Carboplatin is an anticancer drug (“antineoplastic” or “cytotoxic”) chemotherapy drug. Carboplatin is classified as an “alkylating agent.”
What Carboplatin Is Used For:
Carboplatin is used to treat ovarian cancer.
Carboplatin is also used for other types of cancer, including lung, head and neck, endometrial, esophageal, bladder, breast, and cervical; central nervous system or germ cell tumors; osteogenic sarcoma; and as preparation for a stem cell or bone marrow transplant.
Note: If a drug has been approved for one use, physicians may elect to use this same drug for other problems if they believe it may be helpful.
How Carboplatin Is Given:
Carboplatin is usually given by infusion into a vein (intravenous, IV).
Carboplatin can also be given intra-peritoneal, directly into the peritoneal cavity in the abdomen.
The amount of Carboplatin you receive depends on many factors, including your height and weight, your general health or other health problems, and how your body responds to it. Your doctor will determine your dose and schedule.
Carboplatin Side Effects:
Most people do not experience all of the side effects listed.
Side effects are often predictable in terms of their onset and duration.
Side effects are almost always reversible and will go away after treatment is complete.
There are many options to help minimize or prevent side effects.
There is no relationship between the presence or severity of side effects and the effectiveness of Carboplatin.
The side effects of Carboplatin and their severity depend on how much of Carboplatin is given. In other words, high doses may produce more severe side effects).
The following side effects are common (occurring in greater than 30%) for patients taking Carboplatin:
Low blood counts (including red blood cells, white blood cells and platelets)
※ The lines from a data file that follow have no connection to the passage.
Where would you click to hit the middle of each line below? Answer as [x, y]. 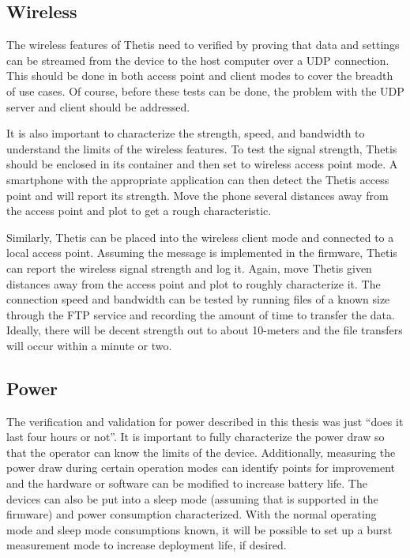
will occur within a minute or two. [89, 345]
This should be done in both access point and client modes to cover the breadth [200, 75]
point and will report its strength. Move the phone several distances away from [197, 195]
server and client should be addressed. [98, 106]
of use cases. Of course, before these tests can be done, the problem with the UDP [205, 90]
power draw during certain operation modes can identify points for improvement [201, 468]
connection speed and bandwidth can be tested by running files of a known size [198, 299]
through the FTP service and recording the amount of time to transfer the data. [201, 314]
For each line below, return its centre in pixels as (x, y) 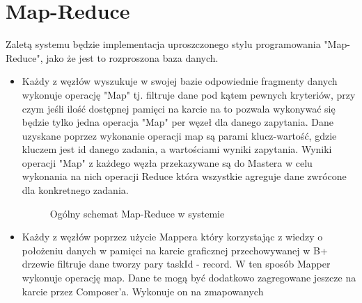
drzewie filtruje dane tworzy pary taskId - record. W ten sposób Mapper (176, 264)
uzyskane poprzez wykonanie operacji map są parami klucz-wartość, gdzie (179, 135)
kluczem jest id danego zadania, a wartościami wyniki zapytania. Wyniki (177, 149)
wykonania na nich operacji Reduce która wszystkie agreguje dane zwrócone (184, 176)
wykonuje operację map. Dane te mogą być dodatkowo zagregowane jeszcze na (189, 278)
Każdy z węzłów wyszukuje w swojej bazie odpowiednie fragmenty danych (180, 81)
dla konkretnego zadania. (75, 190)
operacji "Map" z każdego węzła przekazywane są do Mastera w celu (167, 162)
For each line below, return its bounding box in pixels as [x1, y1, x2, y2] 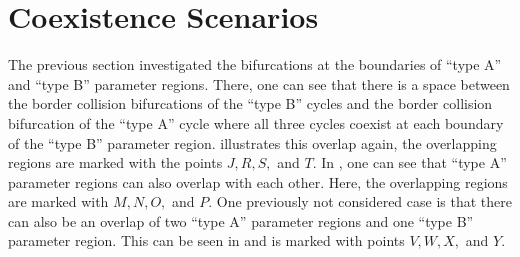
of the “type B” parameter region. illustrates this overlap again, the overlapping [8, 132, 497, 153]
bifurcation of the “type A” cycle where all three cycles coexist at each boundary [8, 112, 504, 133]
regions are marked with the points [8, 152, 223, 173]
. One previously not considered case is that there [208, 191, 512, 212]
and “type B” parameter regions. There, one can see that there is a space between [8, 73, 510, 94]
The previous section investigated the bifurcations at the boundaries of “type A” [8, 54, 502, 75]
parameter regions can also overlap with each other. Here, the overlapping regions [8, 171, 508, 192]
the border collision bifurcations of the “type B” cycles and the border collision [8, 93, 493, 114]
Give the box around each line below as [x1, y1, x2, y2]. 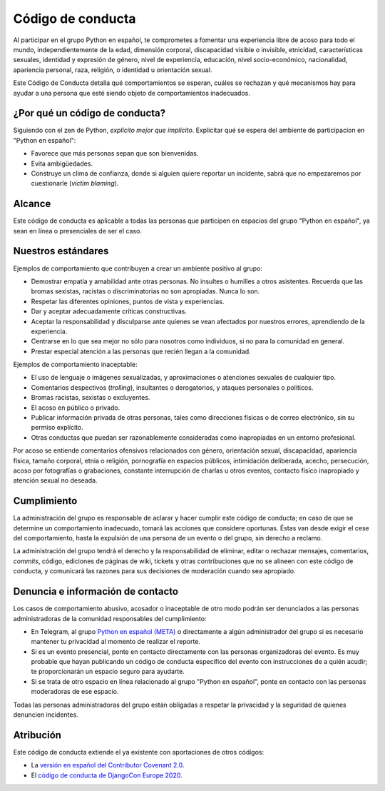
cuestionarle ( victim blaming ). [31, 179, 119, 188]
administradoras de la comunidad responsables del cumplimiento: [13, 614, 207, 623]
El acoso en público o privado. [31, 403, 120, 412]
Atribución [13, 729, 62, 741]
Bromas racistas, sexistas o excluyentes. [31, 393, 150, 402]
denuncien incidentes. [13, 710, 78, 719]
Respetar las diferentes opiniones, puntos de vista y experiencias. [31, 297, 225, 306]
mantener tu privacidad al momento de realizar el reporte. [31, 638, 201, 646]

Nadir: Meaning low point, nadir is the point in time between chemotherapy cycles in which you experience low blood counts.
Onset: None reported
Nadir: 21 days
Recovery: 28 days
Nausea and vomiting usually occurring within 24 hours of treatment
Blood test abnormalities: Abnormal magnesium level
These are less common (occurring in 10-29%) side effects for patients receiving Carboplatin:
Burning sensation at the injection site
Peripheral neuropathy: Although uncommon, a serious side effect of decreased sensation and paresthesia (numbness and tingling of the extremities) may be noted. Sensory loss, numbness and tingling, and difficulty in walking may last for at least as long as therapy is continued. These side effects may become progressively more severe with continued treatment, and your doctor may decide to decrease your dose.
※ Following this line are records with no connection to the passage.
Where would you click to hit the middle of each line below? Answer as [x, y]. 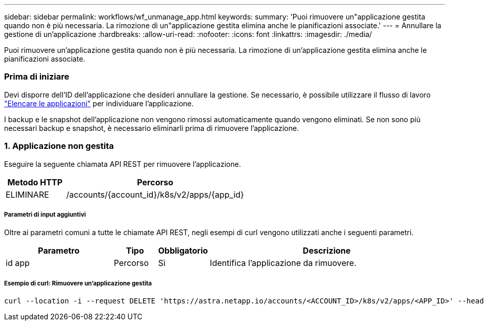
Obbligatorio [183, 251]
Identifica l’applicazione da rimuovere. [283, 263]
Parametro [58, 251]
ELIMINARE [27, 194]
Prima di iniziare [37, 77]
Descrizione [327, 251]
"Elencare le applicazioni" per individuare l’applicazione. [99, 103]
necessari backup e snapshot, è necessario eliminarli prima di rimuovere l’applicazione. [152, 128]
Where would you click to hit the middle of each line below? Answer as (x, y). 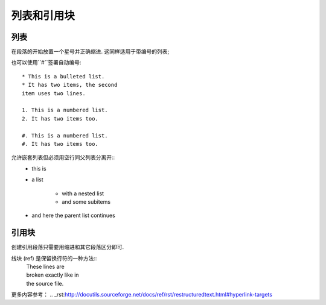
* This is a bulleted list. (63, 76)
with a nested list (83, 193)
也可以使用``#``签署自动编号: (46, 63)
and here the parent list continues (74, 215)
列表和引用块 (43, 16)
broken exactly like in (53, 275)
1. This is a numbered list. (65, 110)
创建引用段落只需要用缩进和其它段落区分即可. (68, 247)
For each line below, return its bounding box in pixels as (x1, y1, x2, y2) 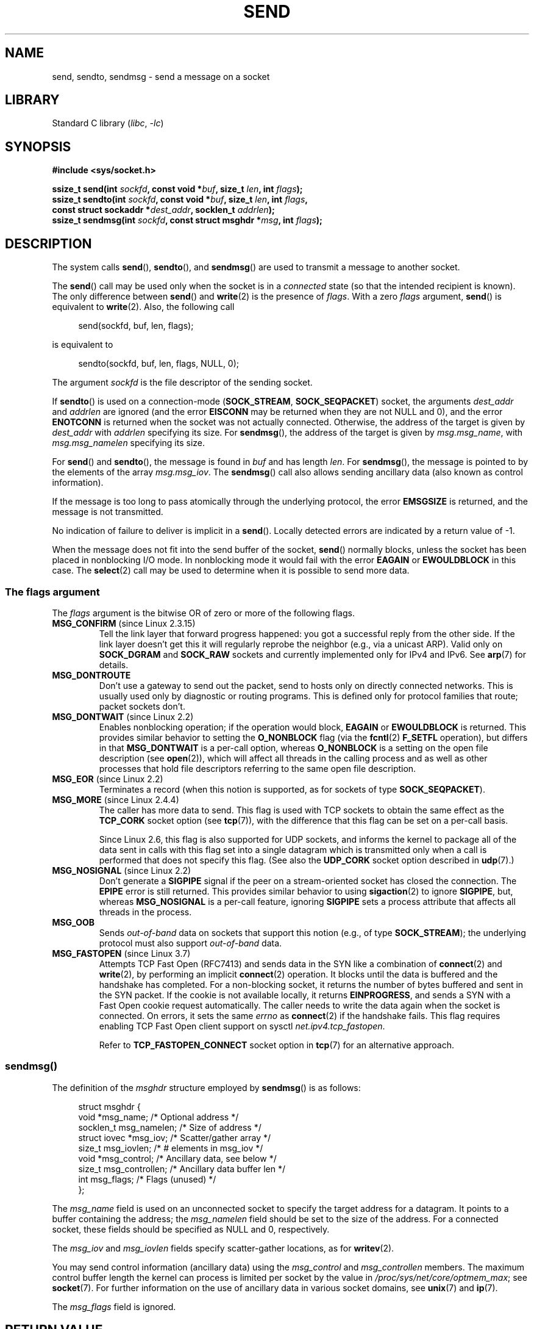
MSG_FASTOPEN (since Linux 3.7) (52, 948, 191, 959)
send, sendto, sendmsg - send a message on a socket (52, 71, 270, 82)
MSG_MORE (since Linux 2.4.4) (52, 794, 179, 805)
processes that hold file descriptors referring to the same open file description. (99, 763, 416, 774)
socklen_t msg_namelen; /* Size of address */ (78, 1122, 262, 1133)
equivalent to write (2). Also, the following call (52, 301, 235, 312)
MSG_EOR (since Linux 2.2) (52, 773, 163, 784)
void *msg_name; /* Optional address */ (78, 1111, 239, 1122)

Central neurotoxicity: Infrequent but patients over age 65 are at increased risk. Symptoms include dizziness, confusion, visual changes, ringing in the ears.
Nephrotoxicity (see kidney problems): More frequent when Carboplatin is given in high doses or to people with kidney problems.
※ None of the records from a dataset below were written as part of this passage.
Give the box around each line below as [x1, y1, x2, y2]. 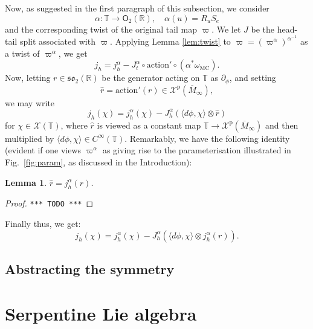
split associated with [19, 35, 95, 48]
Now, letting [5, 71, 51, 84]
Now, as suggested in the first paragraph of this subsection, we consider [5, 2, 269, 14]
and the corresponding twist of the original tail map [5, 22, 198, 35]
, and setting [229, 71, 276, 84]
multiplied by [5, 132, 54, 144]
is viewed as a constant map [97, 118, 201, 131]
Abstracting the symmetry [5, 259, 175, 278]

Hearing loss (ototoxicity) – loss of high pitched sounds.
Abnormal blood liver enzymes (SGOT, Alkaline phosphatase) (see liver problems).
Cardiovascular events. Although infrequent, heart failure, blood clots and strokes have been reported with Carboplatin use. Less than 1% were life-threatening.
Allergic reaction may occur. It would occur during the actual transfusion. This may include itching, rash, shortness of breath or dizziness (especially in patients who have received cisplatin).
Not all side effects are listed above, some that are rare (occurring in less than 10% of patients) are not listed here. However, you should always inform your health care provider if you experience any unusual symptoms.